There are so many unanswered questions around AI that it can feel overwhelming, how it’ll shape jobs in the future, how it’ll shape the customer experience and expectations, at what pace it can or should be allowed to progress, moral and legal implications, unpredictable repercussions, and how to avoid being left behind.

If your business is facing some of these questions, how prepared are you to respond? Whether it’s your CEO, stakeholders or investors, they will be expecting clear and thought-out answers.

So, “what is your business planning to do about AI?”

Strategic questions can be challenging. Sometimes ambiguous or loaded with subtext, they can be time-sensitive or touch on confidential information, and without sufficient time to research, can easily create a feeling of pressure.

Take time to pause and consider the context, the audience perspectives to cater to as well as how personal biases might impact a response.

New innovations and trends tend to go through phases, and having awareness of where in that cycle we are may relieve the pressure to respond rashly, as well as set the context from which you build out a strategy for how your business acts on them.

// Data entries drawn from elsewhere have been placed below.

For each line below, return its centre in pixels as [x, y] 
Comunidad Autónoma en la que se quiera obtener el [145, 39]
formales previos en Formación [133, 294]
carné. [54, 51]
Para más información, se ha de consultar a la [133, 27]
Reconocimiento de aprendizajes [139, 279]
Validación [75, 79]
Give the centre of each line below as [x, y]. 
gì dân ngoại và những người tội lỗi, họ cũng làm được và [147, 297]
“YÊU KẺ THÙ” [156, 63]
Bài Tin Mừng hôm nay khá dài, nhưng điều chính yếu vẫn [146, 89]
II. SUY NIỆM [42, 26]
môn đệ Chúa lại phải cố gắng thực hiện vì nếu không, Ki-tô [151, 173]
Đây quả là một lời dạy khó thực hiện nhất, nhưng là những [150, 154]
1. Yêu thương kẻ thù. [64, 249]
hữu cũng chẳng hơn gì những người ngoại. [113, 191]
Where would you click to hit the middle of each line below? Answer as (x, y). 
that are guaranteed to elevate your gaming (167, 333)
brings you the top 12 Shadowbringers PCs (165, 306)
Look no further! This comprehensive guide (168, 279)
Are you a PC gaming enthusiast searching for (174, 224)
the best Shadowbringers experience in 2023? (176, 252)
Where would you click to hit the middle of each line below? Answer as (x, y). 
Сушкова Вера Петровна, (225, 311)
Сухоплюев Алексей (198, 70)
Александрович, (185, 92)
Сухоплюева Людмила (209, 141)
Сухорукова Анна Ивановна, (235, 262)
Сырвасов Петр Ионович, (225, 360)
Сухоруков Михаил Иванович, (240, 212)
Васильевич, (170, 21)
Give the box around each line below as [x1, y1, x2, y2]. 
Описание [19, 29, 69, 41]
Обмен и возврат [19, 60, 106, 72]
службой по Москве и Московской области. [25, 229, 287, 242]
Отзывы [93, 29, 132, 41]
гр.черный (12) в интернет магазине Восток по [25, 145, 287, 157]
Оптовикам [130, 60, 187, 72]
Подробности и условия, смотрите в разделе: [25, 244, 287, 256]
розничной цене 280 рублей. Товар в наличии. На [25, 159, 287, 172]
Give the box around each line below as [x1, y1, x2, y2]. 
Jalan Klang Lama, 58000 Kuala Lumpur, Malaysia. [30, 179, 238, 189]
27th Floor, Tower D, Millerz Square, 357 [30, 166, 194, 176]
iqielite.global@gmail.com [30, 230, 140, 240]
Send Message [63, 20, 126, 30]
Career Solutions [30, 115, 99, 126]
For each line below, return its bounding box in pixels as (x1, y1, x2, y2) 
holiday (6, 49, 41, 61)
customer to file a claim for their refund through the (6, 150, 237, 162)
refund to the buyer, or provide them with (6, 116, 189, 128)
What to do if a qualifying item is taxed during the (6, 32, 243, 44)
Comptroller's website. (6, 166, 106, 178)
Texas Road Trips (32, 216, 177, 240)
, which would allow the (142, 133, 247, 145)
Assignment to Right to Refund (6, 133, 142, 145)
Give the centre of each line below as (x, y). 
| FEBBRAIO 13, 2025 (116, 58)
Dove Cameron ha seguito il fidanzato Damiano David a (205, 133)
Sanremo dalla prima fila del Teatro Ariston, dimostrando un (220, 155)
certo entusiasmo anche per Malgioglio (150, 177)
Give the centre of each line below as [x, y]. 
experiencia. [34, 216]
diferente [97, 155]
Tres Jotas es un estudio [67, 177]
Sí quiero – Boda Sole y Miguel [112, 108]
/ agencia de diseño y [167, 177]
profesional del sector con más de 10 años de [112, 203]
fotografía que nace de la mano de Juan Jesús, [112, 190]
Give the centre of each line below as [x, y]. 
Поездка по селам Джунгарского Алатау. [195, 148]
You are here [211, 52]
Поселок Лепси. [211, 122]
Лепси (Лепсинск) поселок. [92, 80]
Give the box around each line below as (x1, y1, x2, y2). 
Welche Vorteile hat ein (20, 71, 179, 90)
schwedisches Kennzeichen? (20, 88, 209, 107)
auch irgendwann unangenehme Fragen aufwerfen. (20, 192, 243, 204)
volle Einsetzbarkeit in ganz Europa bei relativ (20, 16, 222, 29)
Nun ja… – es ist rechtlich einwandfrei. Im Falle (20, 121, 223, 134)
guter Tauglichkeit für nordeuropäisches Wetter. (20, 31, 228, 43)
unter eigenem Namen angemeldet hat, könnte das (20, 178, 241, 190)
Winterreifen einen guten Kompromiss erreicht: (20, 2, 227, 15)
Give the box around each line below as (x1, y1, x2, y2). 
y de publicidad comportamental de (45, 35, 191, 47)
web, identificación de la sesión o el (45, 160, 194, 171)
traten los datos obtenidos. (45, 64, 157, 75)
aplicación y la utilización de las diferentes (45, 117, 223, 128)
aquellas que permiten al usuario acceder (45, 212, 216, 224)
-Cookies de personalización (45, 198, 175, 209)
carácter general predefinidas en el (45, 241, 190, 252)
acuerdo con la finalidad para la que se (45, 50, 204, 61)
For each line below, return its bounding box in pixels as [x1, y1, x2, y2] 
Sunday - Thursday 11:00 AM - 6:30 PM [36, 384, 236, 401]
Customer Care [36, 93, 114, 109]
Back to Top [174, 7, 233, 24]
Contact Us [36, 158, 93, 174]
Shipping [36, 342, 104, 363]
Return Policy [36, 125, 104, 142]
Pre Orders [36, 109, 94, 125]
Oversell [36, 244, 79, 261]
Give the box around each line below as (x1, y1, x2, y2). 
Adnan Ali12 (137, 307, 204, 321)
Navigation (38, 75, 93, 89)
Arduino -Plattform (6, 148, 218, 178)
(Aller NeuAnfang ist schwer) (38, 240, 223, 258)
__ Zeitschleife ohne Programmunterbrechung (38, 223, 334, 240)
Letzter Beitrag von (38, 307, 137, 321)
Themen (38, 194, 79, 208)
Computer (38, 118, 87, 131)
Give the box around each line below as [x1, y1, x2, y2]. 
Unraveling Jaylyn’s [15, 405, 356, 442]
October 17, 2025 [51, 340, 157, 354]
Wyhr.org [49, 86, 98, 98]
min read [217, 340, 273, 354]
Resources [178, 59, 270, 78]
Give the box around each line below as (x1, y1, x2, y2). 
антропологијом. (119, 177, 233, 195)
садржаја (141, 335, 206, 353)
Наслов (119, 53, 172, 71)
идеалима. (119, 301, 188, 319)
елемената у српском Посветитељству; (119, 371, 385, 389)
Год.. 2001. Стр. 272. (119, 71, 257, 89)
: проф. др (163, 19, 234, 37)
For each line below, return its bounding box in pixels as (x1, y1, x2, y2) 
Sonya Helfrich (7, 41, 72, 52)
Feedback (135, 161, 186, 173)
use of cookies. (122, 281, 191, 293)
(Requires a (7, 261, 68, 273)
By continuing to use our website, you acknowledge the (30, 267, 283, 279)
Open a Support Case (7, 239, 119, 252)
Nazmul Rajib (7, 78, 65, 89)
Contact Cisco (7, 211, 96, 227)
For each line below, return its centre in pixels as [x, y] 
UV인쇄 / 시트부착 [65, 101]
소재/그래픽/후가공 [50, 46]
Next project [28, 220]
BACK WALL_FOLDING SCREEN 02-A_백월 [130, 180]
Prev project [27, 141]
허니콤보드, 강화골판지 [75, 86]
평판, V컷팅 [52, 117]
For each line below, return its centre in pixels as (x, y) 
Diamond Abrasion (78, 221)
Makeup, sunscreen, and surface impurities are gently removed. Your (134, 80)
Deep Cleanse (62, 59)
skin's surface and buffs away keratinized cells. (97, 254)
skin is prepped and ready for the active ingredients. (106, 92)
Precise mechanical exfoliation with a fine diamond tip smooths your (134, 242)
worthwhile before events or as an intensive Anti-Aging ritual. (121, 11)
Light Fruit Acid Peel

We’re in the early growth phase of the applications of AI. ChatGPT and other tools have created excitement, but these are early experiments designed to test what sticks and how people use them. There is plenty of room for innovation and disruption, and investment to match.

The imagination of investors, entrepreneurs and the general public is being captured with the promises of revolutionising daily life, but perhaps we’ve seen this before. Many are sceptical and have drawn comparisons to the dot com era of the late 1990s, could this be a bubble waiting to burst?

As you explore the potential for AI in your business, it’s crucial to balance enthusiasm with thoughtful consideration. Whilst many new ventures are springing up to capitalize on the trend, there will be consolidation and fall-out before standard practices emerge for the utilisation of AI in business.

Taking a balanced view of AI’s potential

With great promise for the applications of AI, there are also an equal number of far-reaching challenges that should be taken into consideration.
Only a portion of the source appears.